Surface State Induced Filterless SWIR Narrow-Band Si Photodetector

In this letter, planar type self-powered short wavelength infrared narrowband Si photodetector was realized based on a simple Schottky structure by increasing surface states and enlarging the distance between Schottky electrode and light irradiation region. With the assistance of pyramid microstructure, the distance needed for sub 100 nm narrowband detection effectively decreased from 1000 mu m to 200 mu m, which is vital to improving device sensitivity and reducing device size. The obtained photodetector exhibited a response peak at 1119 nm with full-width at half-maximum of 97 nm. At zero bias, a peak detectivity up to 2.25 x 10(11) Jones, linear dynamic range of 91 dB and fast response speed (Rise time of 88 mu s and fall time of 118 mu s) were achieved.
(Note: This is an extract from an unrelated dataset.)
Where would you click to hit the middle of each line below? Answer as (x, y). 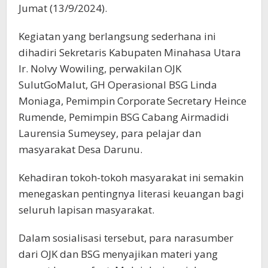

The higher wavelength selectivity and sensitivity than its counterpart with flat surface should be ascribed to the large number of surface state and pronounced light confinement effect of pyramid microstructure. This work opens up a new avenue for achieving planar-type narrowband photodetector that can provide better integration capabilities for on-chip applications than vertical devices.

Automated summary

In this study, a planar type self-powered short wavelength infrared narrowband Si photodetector was developed using a simple Schottky structure. The distance between the Schottky electrode and the light irradiation region was increased to enhance the device sensitivity and reduce the size. With the assistance of a pyramid microstructure, the required distance for sub 100 nm narrowband detection was effectively decreased. The obtained photodetector exhibited high wavelength selectivity and sensitivity due to the large number of surface states and pronounced light confinement effect of the pyramid microstructure. This work opens up a new avenue for achieving planar-type narrowband photodetectors with better integration capabilities for on-chip applications than vertical devices.